Marketplace®

Daily business news and economic stories

Supreme Court ruling for farmers against organized labor has broad implications

The justices have expanded property rights in a number of recent cases.

Download
The Supreme Court case focused on a law that allowed union organizers to visit farm property 120 days per year.
The Supreme Court case focused on a law that allowed union organizers to visit farm property 120 days per year.
Michael M. Santiago/Getty Images

This week the Supreme Court ruled in favor of two California fruit farmers who argued that unions organizing on their property was unconstitutional. The case questioned a California law from 1975 that permits union organizers to visit farm property 120 days a year during non-work hours.
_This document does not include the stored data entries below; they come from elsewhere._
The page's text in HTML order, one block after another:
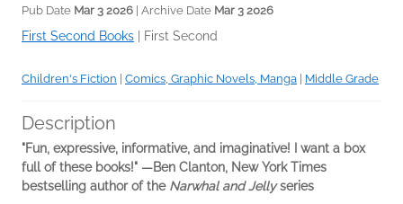
Pub Date Mar 3 2026 | Archive Date Mar 3 2026
First Second Books First Second
Children's Fiction Comics, Graphic Novels, Manga Middle Grade
Description
"Fun, expressive, informative, and imaginative! I want a box
full of these books!" —Ben Clanton, New York Times
bestselling author of the Narwhal and Jellyseries
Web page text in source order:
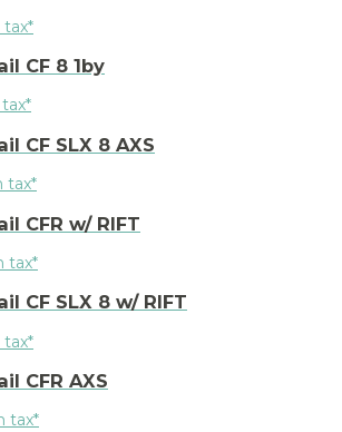
CF 8 1by
CF SLX 8 AXS
tax*
CFR w/ RIFT
tax*
CF SLX 8 w/ RIFT
tax*
CFR AXS
tax*
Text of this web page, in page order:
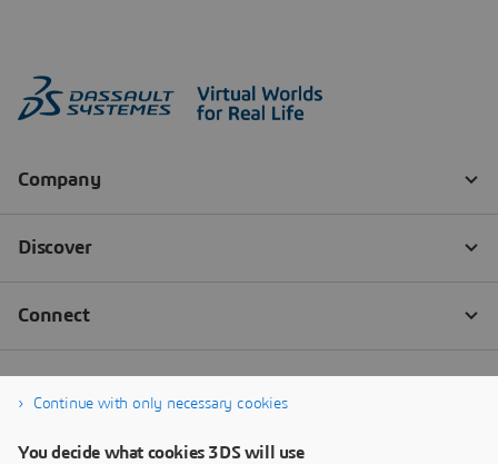
Continue with only necessary cookies
You decide what cookies 3DS will use
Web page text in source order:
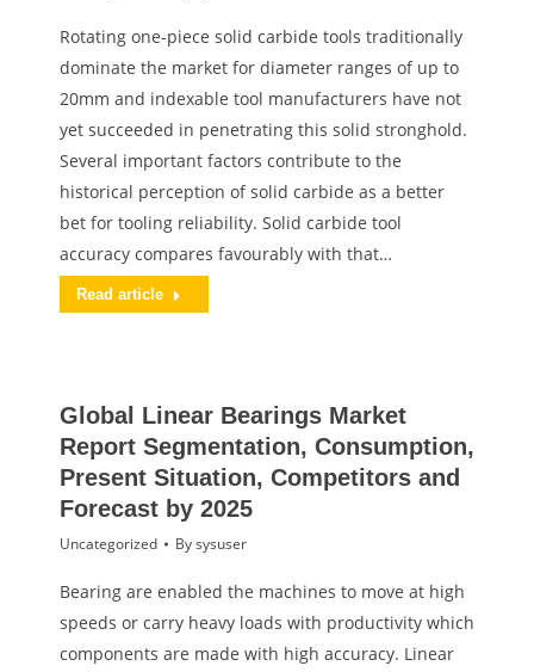
Rotating one-piece solid carbide tools traditionally
dominate the market for diameter ranges of up to
20mm and indexable tool manufacturers have not
yet succeeded in penetrating this solid stronghold.
Several important factors contribute to the
historical perception of solid carbide as a better
bet for tooling reliability. Solid carbide tool
accuracy compares favourably with that…
Read article
Global Linear Bearings Market
Report Segmentation, Consumption,
Present Situation, Competitors and
Forecast by 2025
Uncategorized Bysysuser
Bearing are enabled the machines to move at high
speeds or carry heavy loads with productivity which
components are made with high accuracy. Linear
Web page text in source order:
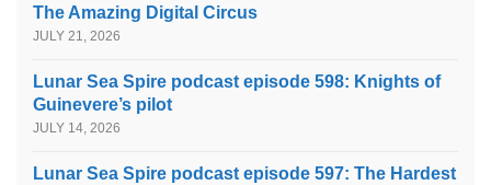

The justices ruled that this law amounts to an invasion of the growers’ land. But the ruling opens the door for other employers to block unwanted oversight of their worksites.

Union organizers say that without access to farms, they have to use less effective recruiting tactics.

“Sometimes it’s by visiting workers where they live, sometimes it’s by trying to find out where they might be doing their laundry,” said Mario Martinez, general counsel for United Farm Workers, which is the union in this lawsuit.

In the initial complaint, one grower said union organizers had disrupted operations on their farm with bull horns early in the morning. United Farm Workers countered that the grower had committed an unfair labor practice.   

But University of California, Berkeley law professor Catherine Fisk said few farmworkers are unionized, and the ruling could stifle future organizing, “which is going to ensure that agriculture remains what has long been difficult, dangerous and very low paid.”

Fisk expects this decision will set a precedent for more challenges to unions and expand property owners’ rights, no matter the industry.